• _Records contained in a dataset_
____________

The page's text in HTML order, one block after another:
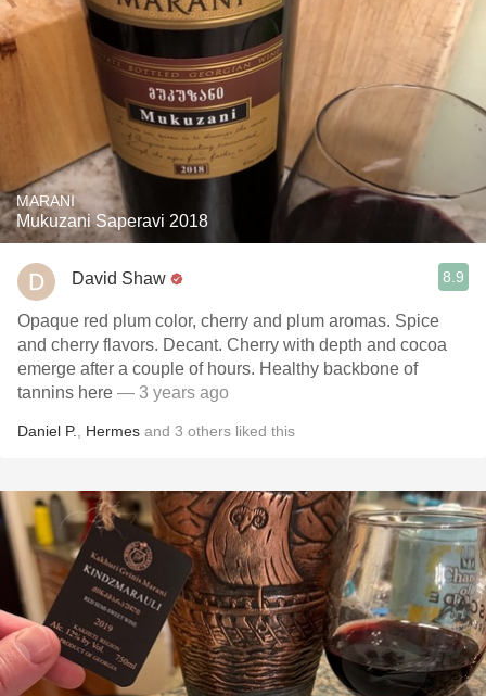
MARANI
Mukuzani Saperavi 2018
David Shaw 8.9
Opaque red plum color, cherry and plum aromas. Spice
and cherry flavors. Decant. Cherry with depth and cocoa
emerge after a couple of hours. Healthy backbone of
tannins here — 3 years ago
Daniel P. Hermes and 3 others liked this
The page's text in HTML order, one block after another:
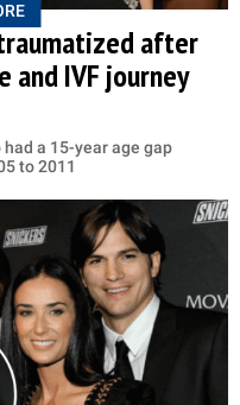
after
and IVF journey
a 15-year age gap
to 2011
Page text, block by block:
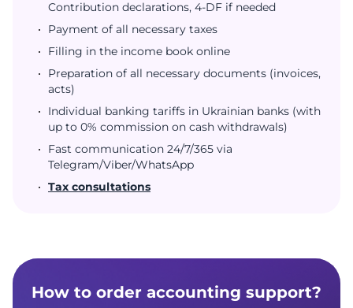
Contribution declarations, 4-DF if needed
Payment of all necessary taxes
Filling in the income book online
Preparation of all necessary documents (invoices,
acts)
Individual banking tariffs in Ukrainian banks (with
up to 0% commission on cash withdrawals)
Fast communication 24/7/365 via
Telegram/Viber/WhatsApp
Tax consultations
How to order accounting support?
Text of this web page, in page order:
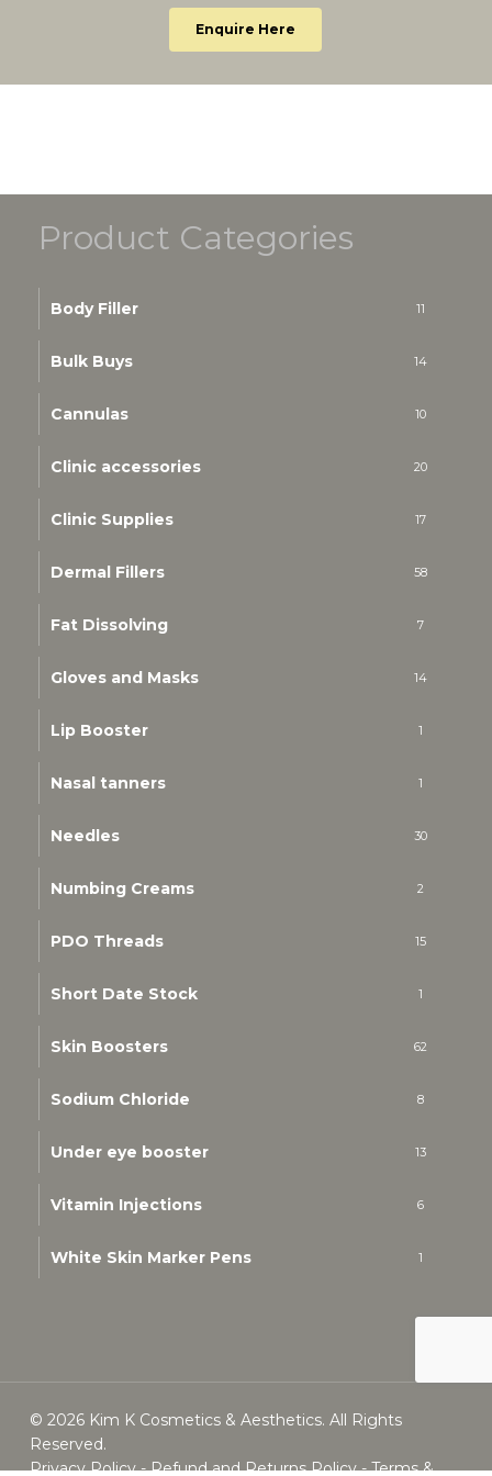
Enquire Here
Product Categories
Body Filler 11
Bulk Buys 14
Cannulas 10
Clinic accessories 20
Clinic Supplies 17
Dermal Fillers 58
Fat Dissolving 7
Gloves and Masks 14
Lip Booster 1
Nasal tanners 1
Needles 30
Numbing Creams 2
PDO Threads 15
Short Date Stock 1
Skin Boosters 62
Sodium Chloride 8
Under eye booster 13
Vitamin Injections 6
White Skin Marker Pens 1
© 2026 Kim K Cosmetics & Aesthetics. All Rights
Reserved.
Privacy Policy-Refund and Returns Policy-Terms &
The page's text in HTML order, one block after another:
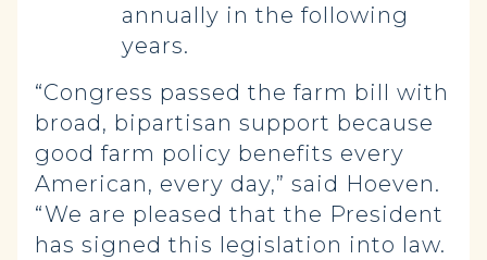
annually in the following
years.
“Congress passed the farm bill with
broad, bipartisan support because
good farm policy benefits every
American, every day,” said Hoeven.
“We are pleased that the President
has signed this legislation into law.
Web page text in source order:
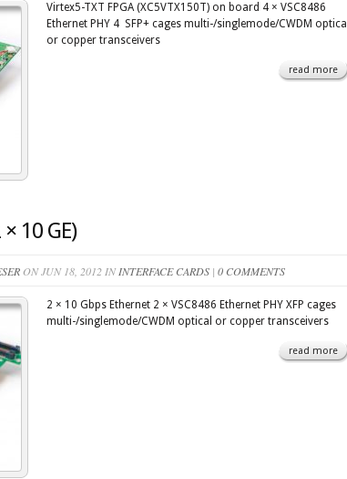
Virtex5-TXT FPGA (XC5VTX150T) on board 4 × VSC8486
Ethernet PHY 4 SFP+ cages multi-/singlemode/CWDM optical
or copper transceivers
read more
10 GE)
ON JUN 18, 2012 ININTERFACE CARDS | 0 COMMENTS
2 × 10 Gbps Ethernet 2 × VSC8486 Ethernet PHY XFP cages
multi-/singlemode/CWDM optical or copper transceivers
read more
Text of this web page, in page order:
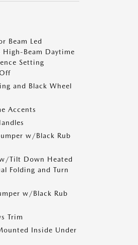
Beam Led
Beam Daytime
Setting
and Black Wheel
Accents
w/Black Rub
Tilt Down Heated
Folding and Turn
w/Black Rub
Trim
Inside Under
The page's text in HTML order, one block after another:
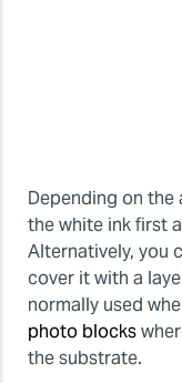
Depending on
the white ink first
Alternatively, you
cover it with a
normally used
photo blocks
the substrate.
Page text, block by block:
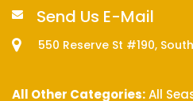
Send Us E-Mail
550 Reserve St #190,
All Other Categories:All

____________

• _Directions for this task_
Word for word, reproduce all the data, but not the pictures.

• _Exercise solution_
The page's text in HTML order, one block after another:
MARANI
Mukuzani Saperavi 2018
David Shaw 8.9
Opaque red plum color, cherry and plum aromas. Spice
and cherry flavors. Decant. Cherry with depth and cocoa
emerge after a couple of hours. Healthy backbone of
tannins here — 3 years ago
Daniel P. Hermes and 3 others liked this
The page's text in HTML order, one block after another:
after
and IVF journey
a 15-year age gap
to 2011
Page text, block by block:
Contribution declarations, 4-DF if needed
Payment of all necessary taxes
Filling in the income book online
Preparation of all necessary documents (invoices,
acts)
Individual banking tariffs in Ukrainian banks (with
up to 0% commission on cash withdrawals)
Fast communication 24/7/365 via
Telegram/Viber/WhatsApp
Tax consultations
How to order accounting support?
Text of this web page, in page order:
Enquire Here
Product Categories
Body Filler 11
Bulk Buys 14
Cannulas 10
Clinic accessories 20
Clinic Supplies 17
Dermal Fillers 58
Fat Dissolving 7
Gloves and Masks 14
Lip Booster 1
Nasal tanners 1
Needles 30
Numbing Creams 2
PDO Threads 15
Short Date Stock 1
Skin Boosters 62
Sodium Chloride 8
Under eye booster 13
Vitamin Injections 6
White Skin Marker Pens 1
© 2026 Kim K Cosmetics & Aesthetics. All Rights
Reserved.
Privacy Policy-Refund and Returns Policy-Terms &
The page's text in HTML order, one block after another:
annually in the following
years.
“Congress passed the farm bill with
broad, bipartisan support because
good farm policy benefits every
American, every day,” said Hoeven.
“We are pleased that the President
has signed this legislation into law.
Web page text in source order:
Virtex5-TXT FPGA (XC5VTX150T) on board 4 × VSC8486
Ethernet PHY 4 SFP+ cages multi-/singlemode/CWDM optical
or copper transceivers
read more
10 GE)
ON JUN 18, 2012 ININTERFACE CARDS | 0 COMMENTS
2 × 10 Gbps Ethernet 2 × VSC8486 Ethernet PHY XFP cages
multi-/singlemode/CWDM optical or copper transceivers
read more
Text of this web page, in page order:
Beam Led
Beam Daytime
Setting
and Black Wheel
Accents
w/Black Rub
Tilt Down Heated
Folding and Turn
w/Black Rub
Trim
Inside Under
The page's text in HTML order, one block after another:
Depending on
the white ink first
Alternatively, you
cover it with a
normally used
photo blocks
the substrate.
Page text, block by block:
Send Us E-Mail
550 Reserve St #190,
All Other Categories:All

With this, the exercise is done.